Task brief ▸ Copy each line of the entries below that contains the string "array".

Excerpted records ▸

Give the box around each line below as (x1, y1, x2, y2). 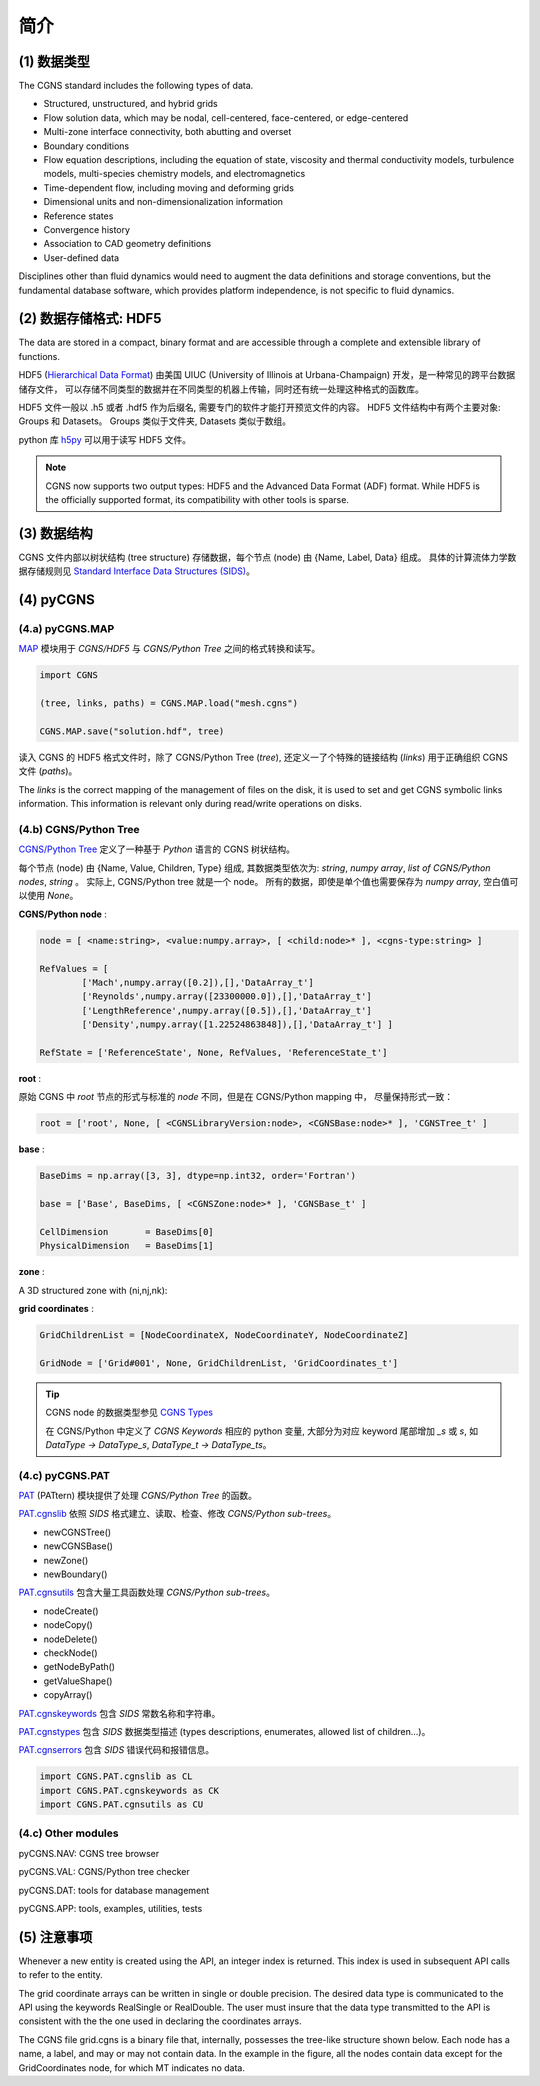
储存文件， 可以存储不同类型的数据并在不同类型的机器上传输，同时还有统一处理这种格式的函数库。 (18, 383, 424, 395)
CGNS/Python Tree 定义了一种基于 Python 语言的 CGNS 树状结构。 (18, 843, 295, 855)
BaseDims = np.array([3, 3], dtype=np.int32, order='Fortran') (39, 1170, 357, 1182)
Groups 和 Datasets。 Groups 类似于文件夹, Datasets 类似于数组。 (18, 415, 292, 427)
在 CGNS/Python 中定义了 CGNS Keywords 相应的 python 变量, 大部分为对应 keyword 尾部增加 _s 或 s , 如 (45, 1425, 479, 1437)
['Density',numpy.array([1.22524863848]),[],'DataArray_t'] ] (81, 1019, 394, 1030)
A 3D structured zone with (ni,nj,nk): (18, 1284, 168, 1296)
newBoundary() (43, 1568, 108, 1580)

Solution below ▸
BaseDims = np.array([3, 3], dtype=np.int32, order='Fortran') (39, 1170, 357, 1182)
['Density',numpy.array([1.22524863848]),[],'DataArray_t'] ] (81, 1019, 394, 1030)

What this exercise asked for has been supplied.